**Aim of the exercise**.
What is needed is a verbatim copy of the data, minus the pictures.

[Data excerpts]
- - -

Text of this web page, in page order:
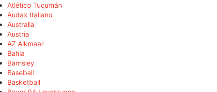
Atlético Tucumán
Audax Italiano
Australia
Austria
AZ Alkmaar
Bahia
Barnsley
Baseball
Basketball
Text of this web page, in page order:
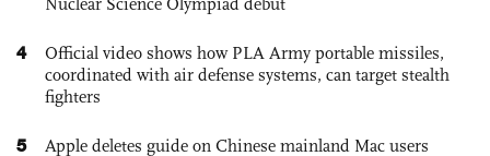
4
Official video shows how PLA Army portable missiles,
coordinated with air defense systems, can target stealth
fighters
5
Apple deletes guide on Chinese mainland Mac users
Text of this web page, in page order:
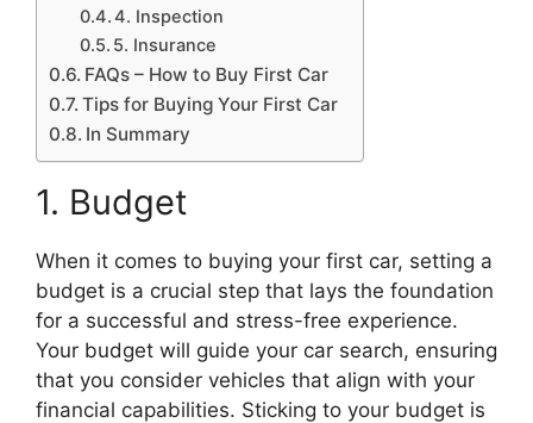
4. Inspection
5. Insurance
FAQs – How to Buy First Car
Tips for Buying Your First Car
In Summary
1. Budget
When it comes to buying your first car, setting a
budget is a crucial step that lays the foundation
for a successful and stress-free experience.
Your budget will guide your car search, ensuring
that you consider vehicles that align with your
financial capabilities. Sticking to your budget is
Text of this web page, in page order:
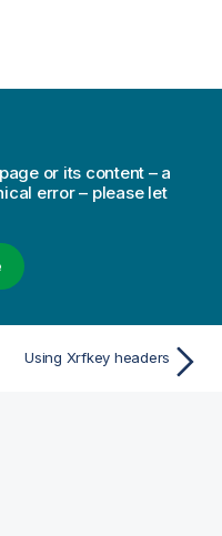
or its content – a
error – please let
Using Xrfkey headers
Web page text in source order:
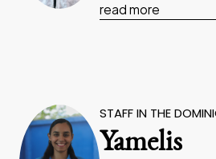
read more
STAFF IN THE
Yamelis
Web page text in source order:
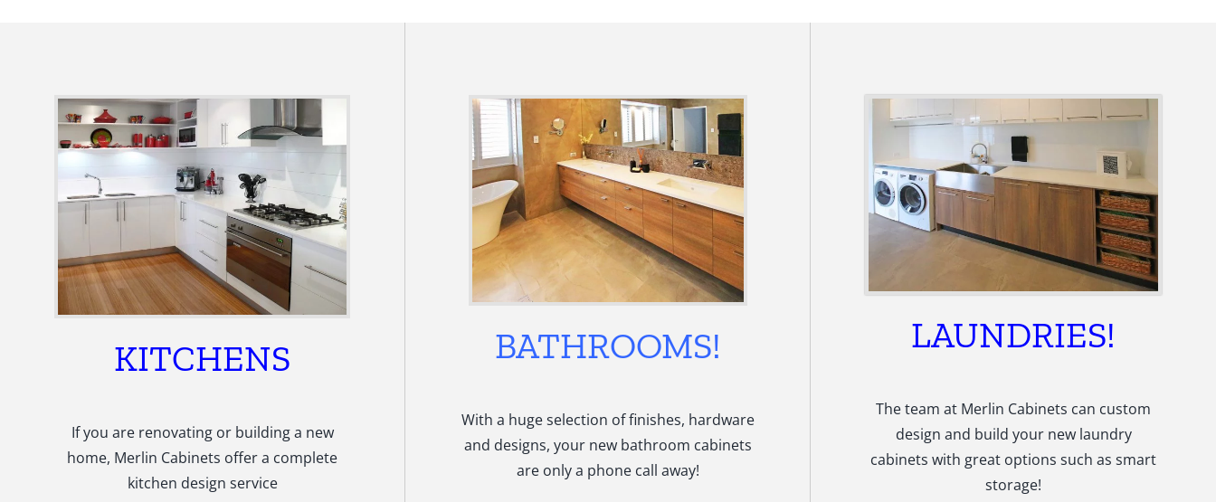
KITCHENS
If you are renovating or building a new
home, Merlin Cabinets offer a complete
kitchen design service
BATHROOMS!
With a huge selection of finishes, hardware
and designs, your new bathroom cabinets
are only a phone call away!
LAUNDRIES!
The team at Merlin Cabinets can custom
design and build your new laundry
cabinets with great options such as smart
storage!
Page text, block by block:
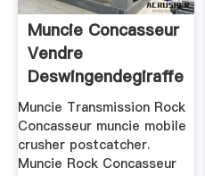
Muncie Concasseur
Vendre
Deswingendegiraffennl
Muncie Transmission Rock
Concasseur muncie mobile
crusher postcatcher.
Muncie Rock Concasseur
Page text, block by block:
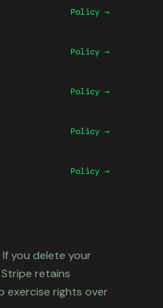
Policy →
Policy →
Policy →
Policy →
Policy →
you delete your
retains
exercise rights over
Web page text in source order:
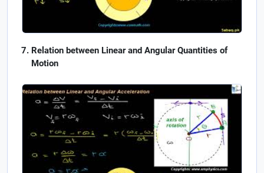
Relation between Linear and Angular Quantities of
Motion
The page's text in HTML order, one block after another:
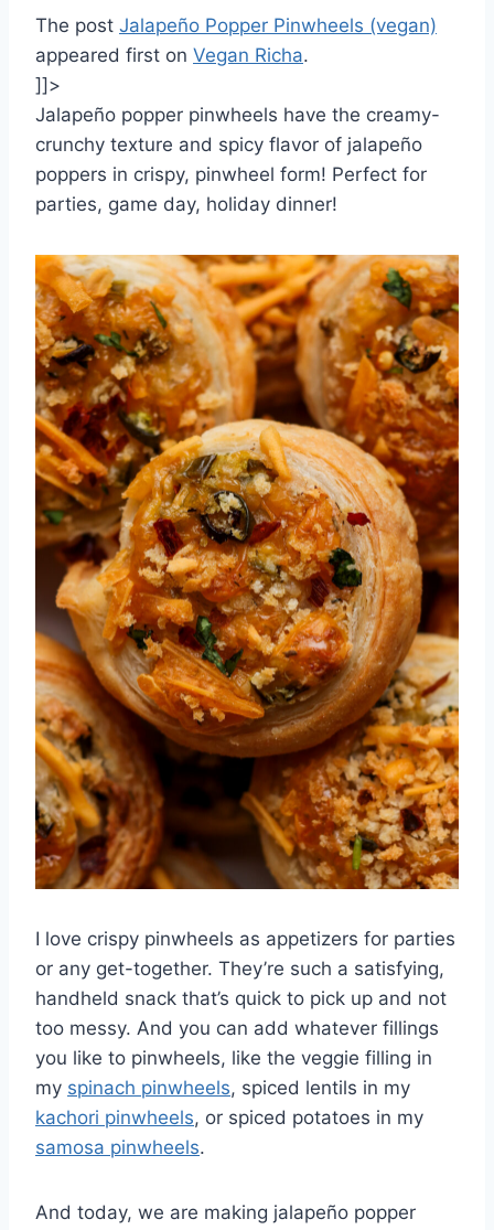
The post Jalapeño Popper Pinwheels (vegan)
appeared first on Vegan Richa.
]]>
Jalapeño popper pinwheels have the creamy-
crunchy texture and spicy flavor of jalapeño
poppers in crispy, pinwheel form! Perfect for
parties, game day, holiday dinner!
I love crispy pinwheels as appetizers for parties
or any get-together. They’re such a satisfying,
handheld snack that’s quick to pick up and not
too messy. And you can add whatever fillings
you like to pinwheels, like the veggie filling in
my spinach pinwheels, spiced lentils in my
kachori pinwheels, or spiced potatoes in my
samosa pinwheels.
And today, we are making jalapeño popper
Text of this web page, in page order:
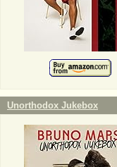
Unorthodox Jukebox
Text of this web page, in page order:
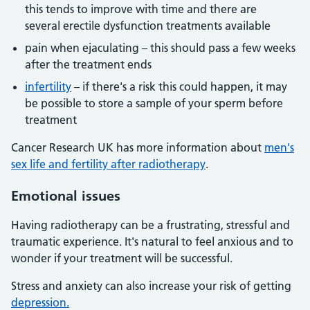
this tends to improve with time and there are
several erectile dysfunction treatments available
pain when ejaculating – this should pass a few weeks
after the treatment ends
infertility – if there's a risk this could happen, it may
be possible to store a sample of your sperm before
treatment
Cancer Research UK has more information about men's
sex life and fertility after radiotherapy.
Emotional issues
Having radiotherapy can be a frustrating, stressful and
traumatic experience. It's natural to feel anxious and to
wonder if your treatment will be successful.
Stress and anxiety can also increase your risk of getting
depression.
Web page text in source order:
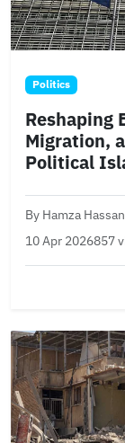
Politics
Reshaping
Migration,
Political
By Hamza Hassan
10 Apr 2026857
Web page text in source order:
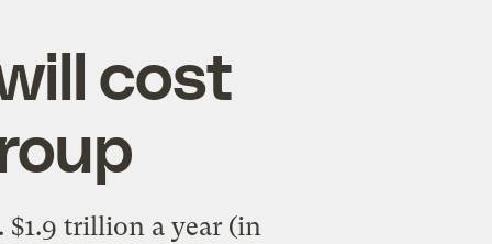
cost
$1.9 trillion a year (in
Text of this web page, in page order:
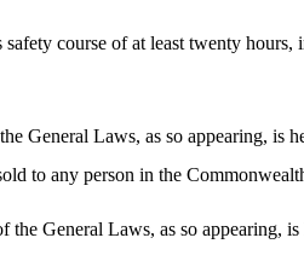
course of at least twenty
General Laws, as so appearing,
to any person in the
the General Laws, as so appearing,
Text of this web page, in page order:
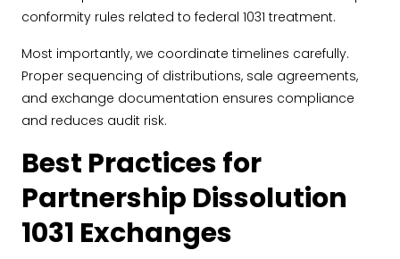
conformity rules related to federal 1031 treatment.
Most importantly, we coordinate timelines carefully.
Proper sequencing of distributions, sale agreements,
and exchange documentation ensures compliance
and reduces audit risk.
Best Practices for
Partnership Dissolution
1031 Exchanges
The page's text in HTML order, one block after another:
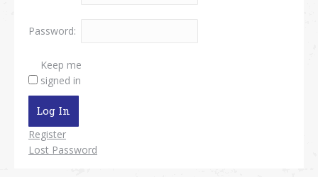
Password:
Keep me
signed in
Log In
Register
Lost Password
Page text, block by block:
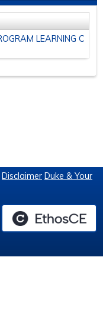
LEARNING C
Disclaimer Duke & Your
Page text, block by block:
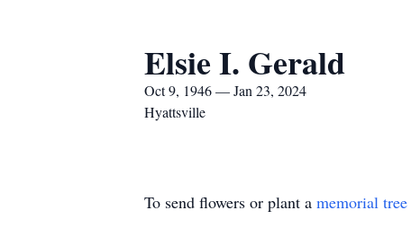
Elsie I. Gerald
Oct 9, 1946 — Jan 23, 2024
Hyattsville
To send flowers or plant a memorial tree
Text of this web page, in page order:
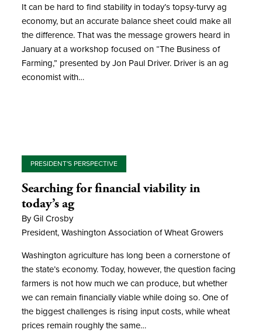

- - -

**Answer for this exercise**.
Text of this web page, in page order:
Atlético Tucumán
Audax Italiano
Australia
Austria
AZ Alkmaar
Bahia
Barnsley
Baseball
Basketball
Text of this web page, in page order:
4
Official video shows how PLA Army portable missiles,
coordinated with air defense systems, can target stealth
fighters
5
Apple deletes guide on Chinese mainland Mac users
Text of this web page, in page order:
4. Inspection
5. Insurance
FAQs – How to Buy First Car
Tips for Buying Your First Car
In Summary
1. Budget
When it comes to buying your first car, setting a
budget is a crucial step that lays the foundation
for a successful and stress-free experience.
Your budget will guide your car search, ensuring
that you consider vehicles that align with your
financial capabilities. Sticking to your budget is
Text of this web page, in page order:
or its content – a
error – please let
Using Xrfkey headers
Web page text in source order:
read more
STAFF IN THE
Yamelis
Web page text in source order:
KITCHENS
If you are renovating or building a new
home, Merlin Cabinets offer a complete
kitchen design service
BATHROOMS!
With a huge selection of finishes, hardware
and designs, your new bathroom cabinets
are only a phone call away!
LAUNDRIES!
The team at Merlin Cabinets can custom
design and build your new laundry
cabinets with great options such as smart
storage!
Page text, block by block:
Muncie Concasseur
Vendre
Deswingendegiraffennl
Muncie Transmission Rock
Concasseur muncie mobile
crusher postcatcher.
Muncie Rock Concasseur
Page text, block by block:
Policy →
Policy →
Policy →
Policy →
Policy →
you delete your
retains
exercise rights over
Web page text in source order:
Relation between Linear and Angular Quantities of
Motion
The page's text in HTML order, one block after another:
The post Jalapeño Popper Pinwheels (vegan)
appeared first on Vegan Richa.
]]>
Jalapeño popper pinwheels have the creamy-
crunchy texture and spicy flavor of jalapeño
poppers in crispy, pinwheel form! Perfect for
parties, game day, holiday dinner!
I love crispy pinwheels as appetizers for parties
or any get-together. They’re such a satisfying,
handheld snack that’s quick to pick up and not
too messy. And you can add whatever fillings
you like to pinwheels, like the veggie filling in
my spinach pinwheels, spiced lentils in my
kachori pinwheels, or spiced potatoes in my
samosa pinwheels.
And today, we are making jalapeño popper
Text of this web page, in page order:
Unorthodox Jukebox
Text of this web page, in page order:
this tends to improve with time and there are
several erectile dysfunction treatments available
pain when ejaculating – this should pass a few weeks
after the treatment ends
infertility – if there's a risk this could happen, it may
be possible to store a sample of your sperm before
treatment
Cancer Research UK has more information about men's
sex life and fertility after radiotherapy.
Emotional issues
Having radiotherapy can be a frustrating, stressful and
traumatic experience. It's natural to feel anxious and to
wonder if your treatment will be successful.
Stress and anxiety can also increase your risk of getting
depression.
Web page text in source order:
Politics
Reshaping
Migration,
Political
By Hamza Hassan
10 Apr 2026857
Web page text in source order:
cost
$1.9 trillion a year (in
Text of this web page, in page order:
course of at least twenty
General Laws, as so appearing,
to any person in the
the General Laws, as so appearing,
Text of this web page, in page order:
conformity rules related to federal 1031 treatment.
Most importantly, we coordinate timelines carefully.
Proper sequencing of distributions, sale agreements,
and exchange documentation ensures compliance
and reduces audit risk.
Best Practices for
Partnership Dissolution
1031 Exchanges
The page's text in HTML order, one block after another:
Password:
Keep me
signed in
Log In
Register
Lost Password
Page text, block by block:
LEARNING C
Disclaimer Duke & Your
Page text, block by block:
Elsie I. Gerald
Oct 9, 1946 — Jan 23, 2024
Hyattsville
To send flowers or plant a memorial tree
Text of this web page, in page order:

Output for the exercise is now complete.